PlaygroundPage.current.needsIndefiniteExecution = trueCopy the code

If we’re lucky, it goes like this:

In simple terms, the first resource is made available to the higher priority thread, and the second resource can only be moved to the lower priority thread later.

However, if we’re not so lucky, this is what happens:

Neither thread has completed their execution! Let’s check the current state:

  • A high-priority thread is waiting for resource “B”, which is held by a low-priority thread.
  • The lower priority thread is waiting for resource “A”, which is held by the higher priority thread.

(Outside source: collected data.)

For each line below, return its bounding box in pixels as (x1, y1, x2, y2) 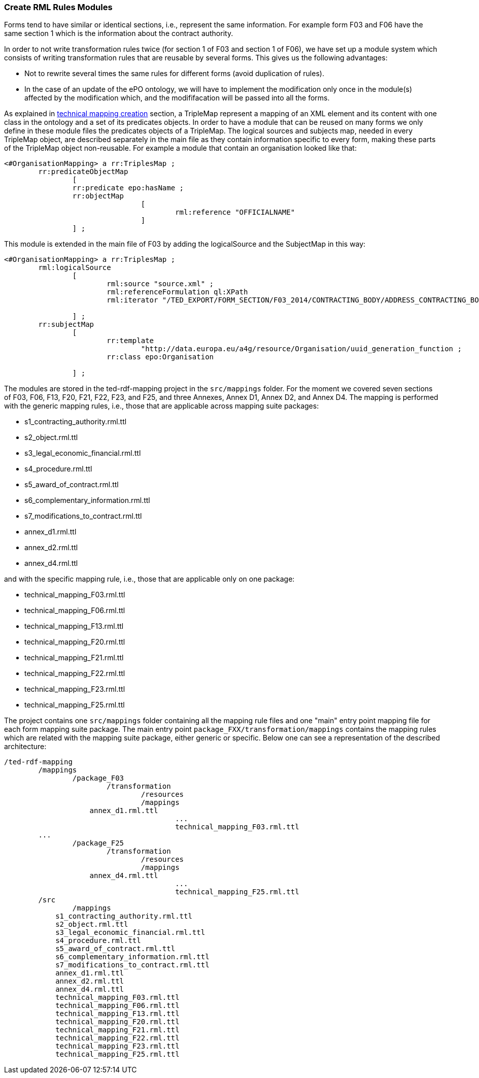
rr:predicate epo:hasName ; (72, 184, 184, 192)
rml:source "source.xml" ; (107, 280, 214, 288)
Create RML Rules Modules (4, 2, 113, 12)
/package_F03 (72, 774, 124, 783)
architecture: (4, 742, 47, 751)
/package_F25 (72, 839, 124, 848)
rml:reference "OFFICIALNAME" (175, 208, 295, 217)
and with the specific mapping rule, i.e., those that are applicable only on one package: (4, 575, 295, 584)
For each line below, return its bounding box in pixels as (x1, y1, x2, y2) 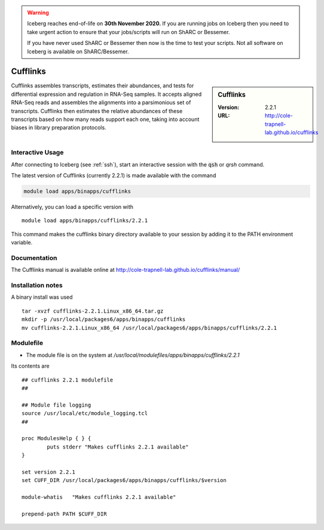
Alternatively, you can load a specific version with (11, 204, 134, 211)
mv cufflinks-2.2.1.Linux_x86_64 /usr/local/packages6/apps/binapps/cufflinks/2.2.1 (22, 324, 277, 331)
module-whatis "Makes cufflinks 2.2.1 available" (22, 494, 176, 501)
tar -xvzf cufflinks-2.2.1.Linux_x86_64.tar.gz (22, 307, 164, 314)
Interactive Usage (11, 149, 64, 157)
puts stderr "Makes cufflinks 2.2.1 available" (47, 443, 189, 450)
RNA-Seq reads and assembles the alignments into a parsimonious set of (11, 99, 191, 106)
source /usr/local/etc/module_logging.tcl (22, 410, 148, 417)
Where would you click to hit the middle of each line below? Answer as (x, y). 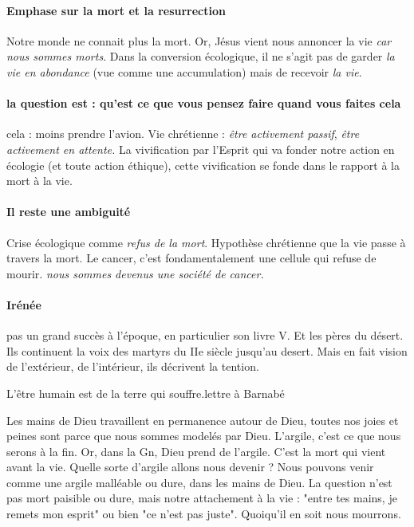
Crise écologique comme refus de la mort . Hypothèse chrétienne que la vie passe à (206, 242)
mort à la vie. (39, 181)
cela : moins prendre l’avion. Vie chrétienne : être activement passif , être (183, 134)
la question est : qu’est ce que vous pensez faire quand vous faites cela (204, 103)
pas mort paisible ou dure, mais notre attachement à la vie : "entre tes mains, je (202, 498)
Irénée (24, 304)
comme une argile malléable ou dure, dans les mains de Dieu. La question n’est (199, 482)
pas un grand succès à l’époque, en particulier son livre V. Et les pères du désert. (205, 335)
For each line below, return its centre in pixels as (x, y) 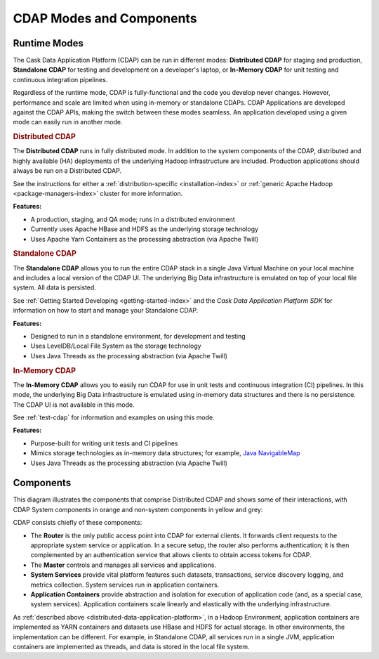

Both threads are waiting for each other’s resources, and neither can take a step forward: welcome to thread deadlocks!

The solution

Avoiding deadlocks is difficult. The best solution is to write code that doesn’t achieve this state to prevent them.

For example, on other operating systems, one of the deadlocked threads may be killed (to free up all its resources) in order for the other threads to continue executing.

. Or you can use Ostrich_Algorithm 😆.

conclusion

Semaphores are a great concept that can be easily used in many applications, just be careful: look both ways when crossing the street.


FedericoI am a software engineer based in Bangkok with a passion for Swift, Minimalism, Design and iOS development.